Bank loan portability: everything you need to know
More difficult than having to take out a loan is knowing that, often, the interest charged amounts to twice the total amount we borrow. In this regard, bank loan portability is an option that many people are unaware of, but which can bring significant financial benefits. This is because it brings the possibility of transferring the debt to other financial institutions that have more advantageous conditions.
How does loan portability work?
Loan portability is an option that allows the customer to transfer the balance of a loan contracted with a bank to another that offers better conditions, such as lower interest rates and more advantageous terms. To carry out portability, the customer must ask the bank that is receiving the loan payments to issue a document called a “payment slip”, which represents the total amount of the debt.
With this document, the customer can look for another bank or financial institution to negotiate a new credit operation.
It is worth remembering that loan portability is not an obligation on the part of banks, but an option they offer to customers. Therefore, it is important to evaluate the conditions offered by each place before deciding on portability.
Is it advantageous to carry out loan portability?

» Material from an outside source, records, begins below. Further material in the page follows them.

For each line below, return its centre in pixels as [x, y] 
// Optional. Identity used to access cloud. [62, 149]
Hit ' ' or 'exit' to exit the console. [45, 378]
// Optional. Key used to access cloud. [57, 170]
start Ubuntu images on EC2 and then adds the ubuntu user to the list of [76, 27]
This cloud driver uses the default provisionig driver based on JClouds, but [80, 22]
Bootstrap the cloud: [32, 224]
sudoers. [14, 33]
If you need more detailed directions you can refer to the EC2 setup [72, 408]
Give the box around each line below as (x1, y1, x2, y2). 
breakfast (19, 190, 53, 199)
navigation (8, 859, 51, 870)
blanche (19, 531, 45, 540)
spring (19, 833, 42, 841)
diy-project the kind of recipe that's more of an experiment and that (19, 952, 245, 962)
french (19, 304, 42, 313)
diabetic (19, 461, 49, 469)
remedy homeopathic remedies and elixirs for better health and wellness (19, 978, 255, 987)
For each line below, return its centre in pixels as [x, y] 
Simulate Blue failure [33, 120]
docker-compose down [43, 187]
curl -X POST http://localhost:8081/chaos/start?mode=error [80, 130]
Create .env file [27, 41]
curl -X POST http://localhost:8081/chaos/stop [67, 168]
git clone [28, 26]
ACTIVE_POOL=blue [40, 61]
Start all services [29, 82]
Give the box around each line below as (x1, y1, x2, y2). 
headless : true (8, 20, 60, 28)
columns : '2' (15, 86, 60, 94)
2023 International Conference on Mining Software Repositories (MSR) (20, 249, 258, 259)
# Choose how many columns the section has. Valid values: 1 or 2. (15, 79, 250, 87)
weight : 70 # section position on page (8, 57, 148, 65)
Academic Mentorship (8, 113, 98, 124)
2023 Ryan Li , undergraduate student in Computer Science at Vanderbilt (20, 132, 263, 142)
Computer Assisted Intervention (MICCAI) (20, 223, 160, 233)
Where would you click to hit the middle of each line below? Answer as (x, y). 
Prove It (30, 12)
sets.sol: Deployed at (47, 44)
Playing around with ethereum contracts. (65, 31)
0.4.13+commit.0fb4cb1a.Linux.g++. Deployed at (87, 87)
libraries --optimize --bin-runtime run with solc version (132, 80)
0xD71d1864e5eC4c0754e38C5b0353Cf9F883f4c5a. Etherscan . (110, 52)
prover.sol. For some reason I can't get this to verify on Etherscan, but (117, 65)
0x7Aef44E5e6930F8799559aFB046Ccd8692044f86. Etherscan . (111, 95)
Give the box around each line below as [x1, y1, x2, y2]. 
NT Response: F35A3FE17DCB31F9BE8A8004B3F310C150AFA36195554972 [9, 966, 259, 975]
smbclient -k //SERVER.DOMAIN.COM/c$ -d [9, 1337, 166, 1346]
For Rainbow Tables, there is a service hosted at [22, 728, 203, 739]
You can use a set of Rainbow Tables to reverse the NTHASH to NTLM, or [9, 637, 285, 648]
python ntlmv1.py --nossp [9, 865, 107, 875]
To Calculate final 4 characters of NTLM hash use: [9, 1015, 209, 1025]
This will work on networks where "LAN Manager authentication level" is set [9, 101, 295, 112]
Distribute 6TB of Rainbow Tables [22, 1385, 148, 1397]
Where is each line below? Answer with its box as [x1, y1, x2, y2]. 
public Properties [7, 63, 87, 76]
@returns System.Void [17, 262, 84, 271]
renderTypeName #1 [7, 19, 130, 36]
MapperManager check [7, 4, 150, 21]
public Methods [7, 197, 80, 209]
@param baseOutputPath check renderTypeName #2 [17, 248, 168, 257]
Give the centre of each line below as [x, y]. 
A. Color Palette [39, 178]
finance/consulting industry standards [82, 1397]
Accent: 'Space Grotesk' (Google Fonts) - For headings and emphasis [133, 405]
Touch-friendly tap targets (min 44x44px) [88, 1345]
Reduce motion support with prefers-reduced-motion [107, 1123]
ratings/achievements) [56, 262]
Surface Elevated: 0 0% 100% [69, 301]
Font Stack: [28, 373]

The main advantage of loan portability is the possibility of reducing the amount of installments you owe and, consequently, the total amount of debt . This is because, by transferring the balance to a bank that offers lower interest rates and more advantageous terms, the customer can achieve a significant reduction in monthly installments.
In addition, loan portability can also be an interesting option for those who want to change banks, but do not want to get rid of an already contracted debt. With portability, it is possible to transfer the debt to a new bank without having to pay all installments at once.

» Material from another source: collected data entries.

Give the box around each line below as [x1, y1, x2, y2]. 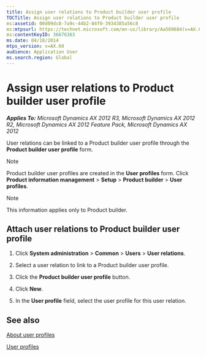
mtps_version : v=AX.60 [6, 44, 64, 50]
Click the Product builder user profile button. [15, 273, 131, 281]
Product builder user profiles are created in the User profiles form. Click [6, 169, 189, 176]
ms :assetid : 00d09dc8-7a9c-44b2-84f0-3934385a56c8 [6, 20, 139, 26]
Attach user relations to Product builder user [6, 224, 180, 234]
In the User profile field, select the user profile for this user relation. [15, 297, 186, 305]
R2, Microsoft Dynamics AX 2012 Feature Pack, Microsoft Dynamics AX [6, 121, 188, 128]
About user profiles [6, 331, 55, 339]
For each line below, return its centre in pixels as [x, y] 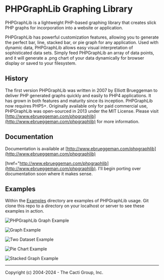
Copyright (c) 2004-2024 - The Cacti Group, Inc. [54, 273]
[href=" [12, 163]
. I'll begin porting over [118, 168]
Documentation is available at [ [36, 149]
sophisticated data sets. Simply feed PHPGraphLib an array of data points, [80, 53]
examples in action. [25, 211]
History [17, 78]
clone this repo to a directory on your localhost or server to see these [75, 206]
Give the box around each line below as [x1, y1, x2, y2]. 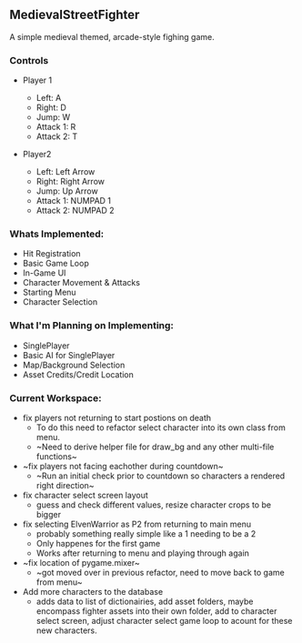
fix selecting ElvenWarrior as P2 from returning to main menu [22, 518, 252, 529]
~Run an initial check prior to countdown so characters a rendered [35, 470, 286, 481]
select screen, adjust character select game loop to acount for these [35, 616, 293, 626]
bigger [35, 509, 62, 519]
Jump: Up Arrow [35, 186, 98, 196]
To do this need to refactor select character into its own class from [35, 422, 287, 433]
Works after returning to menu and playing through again [35, 548, 250, 558]
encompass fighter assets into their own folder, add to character [35, 606, 277, 617]
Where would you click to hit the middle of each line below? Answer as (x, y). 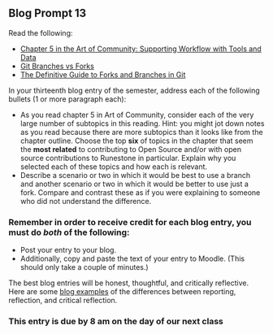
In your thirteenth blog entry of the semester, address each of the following (134, 90)
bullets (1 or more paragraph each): (67, 99)
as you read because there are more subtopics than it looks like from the (141, 132)
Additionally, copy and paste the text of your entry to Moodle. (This (132, 258)
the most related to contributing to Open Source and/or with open (131, 149)
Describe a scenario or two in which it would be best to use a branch (135, 175)
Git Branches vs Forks (57, 66)
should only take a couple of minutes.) (84, 267)
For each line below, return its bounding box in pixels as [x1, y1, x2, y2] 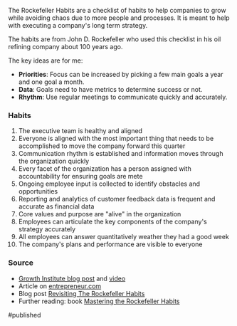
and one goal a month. [18, 78, 85, 86]
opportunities [18, 187, 58, 196]
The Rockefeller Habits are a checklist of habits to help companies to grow [8, 6, 226, 14]
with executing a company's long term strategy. [8, 21, 148, 29]
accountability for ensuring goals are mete [18, 172, 143, 181]
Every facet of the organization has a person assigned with [18, 164, 191, 173]
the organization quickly [18, 157, 90, 166]
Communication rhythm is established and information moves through [18, 149, 223, 158]
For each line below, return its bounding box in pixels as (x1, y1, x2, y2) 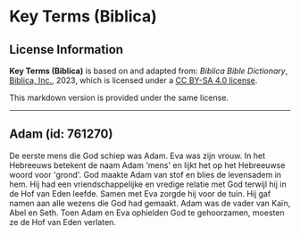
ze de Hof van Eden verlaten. (9, 216, 116, 227)
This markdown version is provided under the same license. (9, 92, 229, 103)
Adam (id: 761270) (9, 127, 113, 142)
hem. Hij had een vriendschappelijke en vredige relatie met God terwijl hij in (9, 179, 287, 189)
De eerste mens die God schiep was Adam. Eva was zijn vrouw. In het (9, 150, 266, 161)
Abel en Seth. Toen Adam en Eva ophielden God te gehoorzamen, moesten (9, 207, 285, 218)
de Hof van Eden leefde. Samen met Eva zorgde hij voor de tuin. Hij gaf (9, 188, 271, 198)
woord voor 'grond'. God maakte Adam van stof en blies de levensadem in (9, 169, 282, 180)

It is also worth remembering that credit portability is for any type of loan , whether it be payroll loans, personal loans, housing loans or others.

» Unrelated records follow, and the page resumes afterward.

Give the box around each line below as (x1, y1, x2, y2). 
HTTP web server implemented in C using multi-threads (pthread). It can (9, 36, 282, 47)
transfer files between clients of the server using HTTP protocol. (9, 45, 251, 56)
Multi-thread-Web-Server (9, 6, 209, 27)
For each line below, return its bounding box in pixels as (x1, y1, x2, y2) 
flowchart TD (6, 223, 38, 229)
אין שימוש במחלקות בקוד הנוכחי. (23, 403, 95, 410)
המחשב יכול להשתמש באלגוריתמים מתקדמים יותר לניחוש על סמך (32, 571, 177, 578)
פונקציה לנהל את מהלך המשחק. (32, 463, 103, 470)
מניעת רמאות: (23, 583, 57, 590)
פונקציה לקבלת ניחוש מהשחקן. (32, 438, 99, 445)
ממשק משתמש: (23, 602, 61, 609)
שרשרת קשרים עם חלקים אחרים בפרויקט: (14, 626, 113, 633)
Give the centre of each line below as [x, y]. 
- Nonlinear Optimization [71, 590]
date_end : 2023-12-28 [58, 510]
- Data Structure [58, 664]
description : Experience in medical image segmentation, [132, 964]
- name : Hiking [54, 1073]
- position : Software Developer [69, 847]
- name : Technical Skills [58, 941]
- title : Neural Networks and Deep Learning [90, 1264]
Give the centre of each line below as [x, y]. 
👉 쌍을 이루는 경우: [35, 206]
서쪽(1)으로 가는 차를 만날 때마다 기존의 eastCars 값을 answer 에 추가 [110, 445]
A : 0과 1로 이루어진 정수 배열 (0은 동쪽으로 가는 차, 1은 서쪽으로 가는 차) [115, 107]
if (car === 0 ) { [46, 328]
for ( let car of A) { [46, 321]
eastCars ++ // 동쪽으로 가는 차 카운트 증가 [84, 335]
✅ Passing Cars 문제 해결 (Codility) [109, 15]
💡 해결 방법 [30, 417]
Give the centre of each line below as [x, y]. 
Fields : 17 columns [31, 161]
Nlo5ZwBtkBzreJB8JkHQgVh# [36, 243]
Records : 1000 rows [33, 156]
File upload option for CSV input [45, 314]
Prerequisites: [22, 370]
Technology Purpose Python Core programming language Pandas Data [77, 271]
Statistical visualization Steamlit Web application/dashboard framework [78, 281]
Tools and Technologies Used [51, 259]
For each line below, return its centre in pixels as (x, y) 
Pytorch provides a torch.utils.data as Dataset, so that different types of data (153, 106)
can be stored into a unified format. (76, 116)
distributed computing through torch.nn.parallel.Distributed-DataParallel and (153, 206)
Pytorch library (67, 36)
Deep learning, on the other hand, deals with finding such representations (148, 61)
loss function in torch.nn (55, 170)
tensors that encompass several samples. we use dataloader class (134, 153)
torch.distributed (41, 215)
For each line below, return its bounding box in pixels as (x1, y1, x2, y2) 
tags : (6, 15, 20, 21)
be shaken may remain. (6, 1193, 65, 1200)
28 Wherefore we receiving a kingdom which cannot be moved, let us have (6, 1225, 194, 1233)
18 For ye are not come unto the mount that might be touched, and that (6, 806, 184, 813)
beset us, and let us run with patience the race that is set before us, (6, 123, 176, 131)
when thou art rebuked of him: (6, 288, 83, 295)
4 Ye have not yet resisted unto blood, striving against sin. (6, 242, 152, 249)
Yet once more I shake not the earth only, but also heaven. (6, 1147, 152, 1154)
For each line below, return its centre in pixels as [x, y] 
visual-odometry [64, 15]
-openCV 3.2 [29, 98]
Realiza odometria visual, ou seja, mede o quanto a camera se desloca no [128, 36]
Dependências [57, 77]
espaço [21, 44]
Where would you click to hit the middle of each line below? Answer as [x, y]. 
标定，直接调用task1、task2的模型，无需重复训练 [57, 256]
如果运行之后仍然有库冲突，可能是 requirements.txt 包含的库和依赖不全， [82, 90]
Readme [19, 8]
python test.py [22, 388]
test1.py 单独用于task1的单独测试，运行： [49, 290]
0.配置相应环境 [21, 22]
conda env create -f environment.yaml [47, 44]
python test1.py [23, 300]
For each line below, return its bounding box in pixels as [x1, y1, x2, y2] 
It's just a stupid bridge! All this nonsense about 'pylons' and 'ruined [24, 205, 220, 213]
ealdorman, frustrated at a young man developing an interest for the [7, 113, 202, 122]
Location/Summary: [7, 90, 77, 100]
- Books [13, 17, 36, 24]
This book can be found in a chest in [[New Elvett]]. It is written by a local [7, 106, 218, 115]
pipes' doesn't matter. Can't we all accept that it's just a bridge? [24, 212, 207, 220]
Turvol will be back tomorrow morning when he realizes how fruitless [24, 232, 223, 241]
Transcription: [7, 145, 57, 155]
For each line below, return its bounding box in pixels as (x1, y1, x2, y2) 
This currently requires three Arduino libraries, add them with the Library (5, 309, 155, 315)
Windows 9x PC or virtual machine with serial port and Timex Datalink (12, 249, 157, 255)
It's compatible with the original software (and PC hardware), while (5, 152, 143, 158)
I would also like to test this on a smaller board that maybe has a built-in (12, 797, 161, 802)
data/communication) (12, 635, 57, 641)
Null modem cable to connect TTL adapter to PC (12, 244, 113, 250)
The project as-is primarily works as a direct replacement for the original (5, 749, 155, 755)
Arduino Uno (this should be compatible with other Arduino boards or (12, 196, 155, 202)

Basically, the contracted interest and the duration of the debt, as well as the person's ability to repay that loan, is what characterizes a credit. The freedom of being able to seek a better offer from this equation is great for those who need to improve these conditions to catch up on their bills and live in the blue.
Which banks do loan portability?
Currently, banks are obliged to offer the option of loan portability to customers. However, the conditions offered by each bank can vary greatly, so it is important to research and compare proposals before making any decision to change.
Among the banks that offer loan portability are Banco do Brasil, Caixa Economical Federal, Itaú, Santander and Bradesco, among others. It is important to point out that each bank may have specific rules for portability, such as the requirement of a minimum amount of balance to be transferred, for example.
In addition to traditional banks, it is now also possible to make loans at 99Pay, the digital wallet already available in the 99 app , through the 99Empresta service . Available to customers in São Paulo and Rio de Janeiro, 99Empresta offers loans from R$500 to R$10,000, with monthly interest from 2% to 10% (average of 6%) and the possibility of installments in up to 12 months.
The loan application process at 99 is quite simple and can be done directly through the 99Pay tab available in the 99 application . To be able to make the loan from 99Pay , the digital wallet only requires the National Driver's License (CNH) and the RG. After delivering the requested documents, the analysis is done in a few minutes and then the customer's credit limit is defined.
In addition to the personal loan, 99Pay has been offering a completely free financial education course since October . Made in partnership with edtech Barkus, it is aimed especially at those who need to organize their bills, pay off debts and start investing. Meet!